During the hearing conducted by the TAMU Student Conduct Office, which heard testimony from both parties but reviewed no other evidence, Shaw claimed that she consented to two of the three sexual acts while Van Overdam maintained that all sexual contact was consensual, according to the lawsuit.

Despite the contradicting testimony, the administrative hearing panel found Van Overdam responsible for one of the four charges, deeming that the first and third sexual acts were consensual while the second was not, consistent with Shaw’s testimony.

As a result, Van Overdam was suspended from TAMU for one semester.

[RELATED: Male student sues Dartmouth over ‘sexual misconduct’ finding]

“Texas A&M University continues to ignore the clearly contradictory testimony and continues to support the narrative,” Van Overdam’s Title IX lawsuit alleges. “Texas A&M University is supporting Shaw as a purported ‘victim,’ buckling under public pressure, and hiding behind its discriminatory policies and procedures.”

The lawsuit further alleges that TAMU “creates an environment in which male students accused of sexual misconduct are nearly assured of a finding of responsibility,” arguing that this “denies the accused his fundamental due process rights and deprives these male students of educational opportunities solely on the basis of their sex.”

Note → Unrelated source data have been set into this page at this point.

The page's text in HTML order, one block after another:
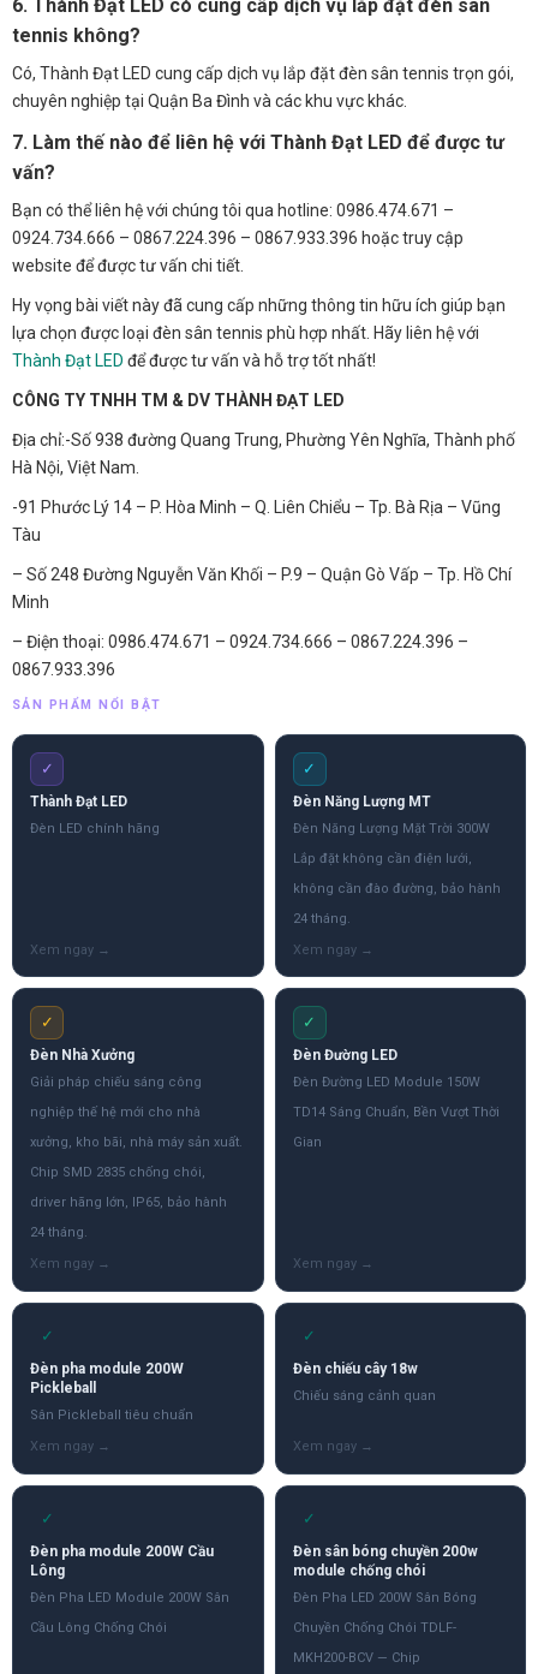
6. Thành Đạt LED có cung cấp dịch vụ lắp đặt đèn sân
tennis không?
Có, Thành Đạt LED cung cấp dịch vụ lắp đặt đèn sân tennis trọn gói,
chuyên nghiệp tại Quận Ba Đình và các khu vực khác.
7. Làm thế nào để liên hệ với Thành Đạt LED để được tư
vấn?
Bạn có thể liên hệ với chúng tôi qua hotline: 0986.474.671 –
0924.734.666 – 0867.224.396 – 0867.933.396 hoặc truy cập
website để được tư vấn chi tiết.
Hy vọng bài viết này đã cung cấp những thông tin hữu ích giúp bạn
lựa chọn được loại đèn sân tennis phù hợp nhất. Hãy liên hệ với
Thành Đạt LED để được tư vấn và hỗ trợ tốt nhất!
CÔNG TY TNHH TM & DV THÀNH ĐẠT LED
Địa chỉ:-Số 938 đường Quang Trung, Phường Yên Nghĩa, Thành phố
Hà Nội, Việt Nam.
-91 Phước Lý 14 – P. Hòa Minh – Q. Liên Chiểu – Tp. Bà Rịa – Vũng
Tàu
– Số 248 Đường Nguyễn Văn Khối – P.9 – Quận Gò Vấp – Tp. Hồ Chí
Minh
– Điện thoại: 0986.474.671 – 0924.734.666 – 0867.224.396 –
0867.933.396
SẢN PHẨM NỔI BẬT
✓
Thành Đạt LED
Đèn LED chính hãng
✓
Đèn Năng Lượng MT
Đèn Năng Lượng Mặt Trời 300W
Lắp đặt không cần điện lưới,
không cần đào đường, bảo hành
24 tháng.
✓
Đèn Nhà Xưởng
Giải pháp chiếu sáng công
nghiệp thế hệ mới cho nhà
xưởng, kho bãi, nhà máy sản xuất.
Chip SMD 2835 chống chói,
driver hãng lớn, IP65, bảo hành
24 tháng.
✓
Đèn Đường LED
Đèn Đường LED Module 150W
TD14 Sáng Chuẩn, Bền Vượt Thời
Gian
✓
Đèn pha module 200W
Pickleball
Sân Pickleball tiêu chuẩn
✓
Đèn chiếu cây 18w
Chiếu sáng cảnh quan
✓
Đèn pha module 200W Cầu
Lông
Đèn Pha LED Module 200W Sân
Cầu Lông Chống Chói
✓
Đèn sân bóng chuyền 200w
module chống chói
Đèn Pha LED 200W Sân Bóng
Chuyền Chống Chói TDLF-
MKH200-BCV — Chip

According to Van Overdam’s legal claim, his testimony “was totally discounted while Shaw’s contradictory narrative was deemed more reliable without reason or explanation,” asserting that “this discrimination was based solely on Van Overdam’s gender in violation of Title IX” [emphasis in original].

“As a direct and proximate result of Texas A&M University’s unlawful sex discrimination against Van Overdam, he has and will continue to suffer harm, injury, and damages,” the document reads, asking the court to hold TAMU liable “for discrimination against him solely on the basis of his sex” and award “compensatory damages, punitive damages, and attorney’s fees.”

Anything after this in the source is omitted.